#### PROBLEM DETAILS
Scan the records below for the word "Alienare" and give only the number of lines that hold it.

#### EXERCISE INPUT

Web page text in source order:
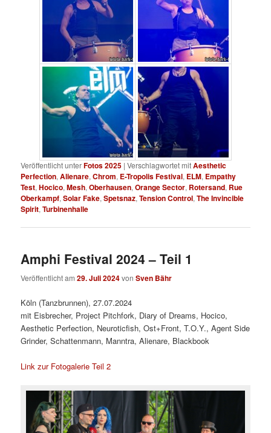
Veröffentlicht unterFotos 2025 |Verschlagwortet mitAesthetic
Perfection,Alienare,Chrom, E-Tropolis Festival, ELM, Empathy
Test,Hocico,Mesh,Oberhausen,Orange Sector, Rotersand, Rue
Oberkampf,Solar Fake,Spetsnaz,Tension Control,The Invincible
Spirit,Turbinenhalle
Amphi Festival 2024 – Teil 1
Veröffentlicht am29. Juli 2024vonSven Bähr
Köln (Tanzbrunnen), 27.07.2024
mit Eisbrecher, Project Pitchfork, Diary of Dreams, Hocico,
Aesthetic Perfection, Neuroticfish, Ost+Front, T.O.Y., Agent Side
Grinder, Schattenmann, Manntra, Alienare, Blackbook
Link zur Fotogalerie Teil 2
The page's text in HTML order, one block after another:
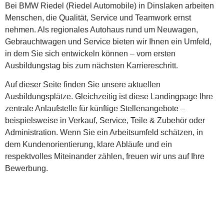
Bei BMW Riedel (Riedel Automobile) in Dinslaken arbeiten
Menschen, die Qualität, Service und Teamwork ernst
nehmen. Als regionales Autohaus rund um Neuwagen,
Gebrauchtwagen und Service bieten wir Ihnen ein Umfeld,
in dem Sie sich entwickeln können – vom ersten
Ausbildungstag bis zum nächsten Karriereschritt.
Auf dieser Seite finden Sie unsere aktuellen
Ausbildungsplätze. Gleichzeitig ist diese Landingpage Ihre
zentrale Anlaufstelle für künftige Stellenangebote –
beispielsweise in Verkauf, Service, Teile & Zubehör oder
Administration. Wenn Sie ein Arbeitsumfeld schätzen, in
dem Kundenorientierung, klare Abläufe und ein
respektvolles Miteinander zählen, freuen wir uns auf Ihre
Bewerbung.
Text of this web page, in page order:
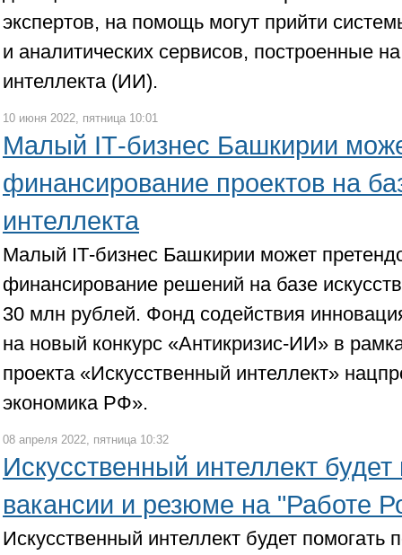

#### WRITTEN RESPONSE
2